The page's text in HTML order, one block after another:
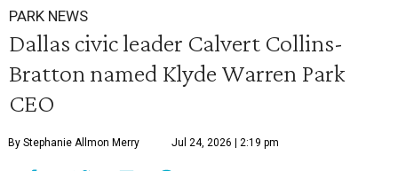
PARK NEWS
Dallas civic leader Calvert Collins-
Bratton named Klyde Warren Park
CEO
By Stephanie Allmon Merry Jul 24, 2026 | 2:19 pm
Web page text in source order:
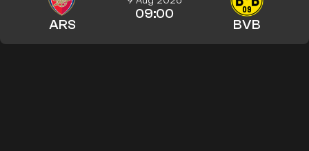
ARS
09:00
BVB
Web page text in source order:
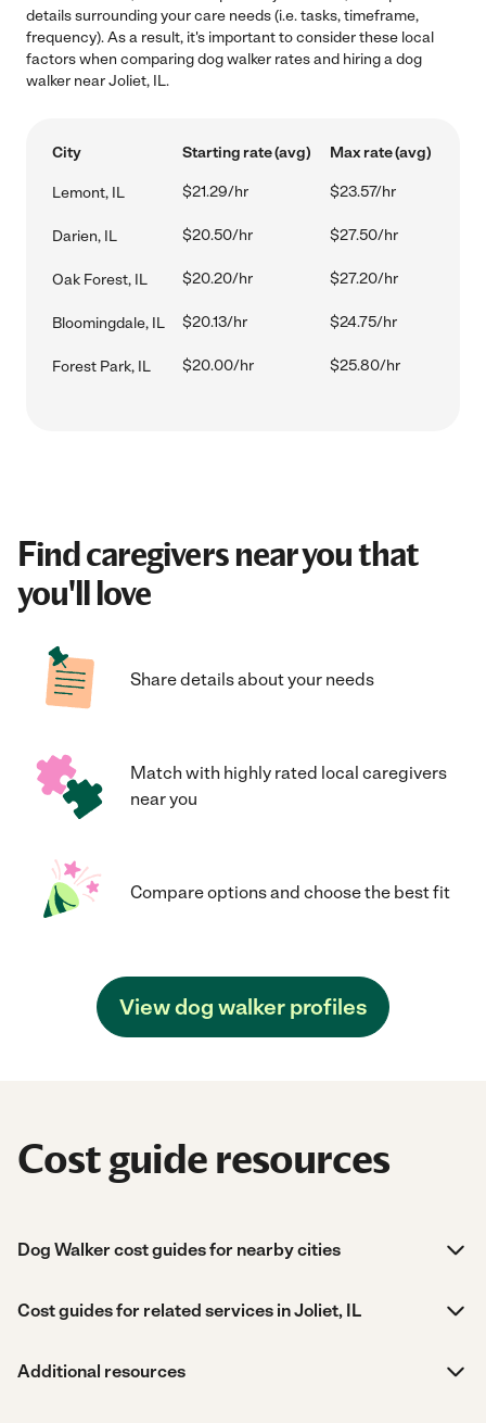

..............................

» Directions for this task
Without the pictures, please output every record exactly.

» Written solution
The page's text in HTML order, one block after another:
PARK NEWS
Dallas civic leader Calvert Collins-
Bratton named Klyde Warren Park
CEO
By Stephanie Allmon Merry Jul 24, 2026 | 2:19 pm
Web page text in source order:
ARS
09:00
BVB
Web page text in source order:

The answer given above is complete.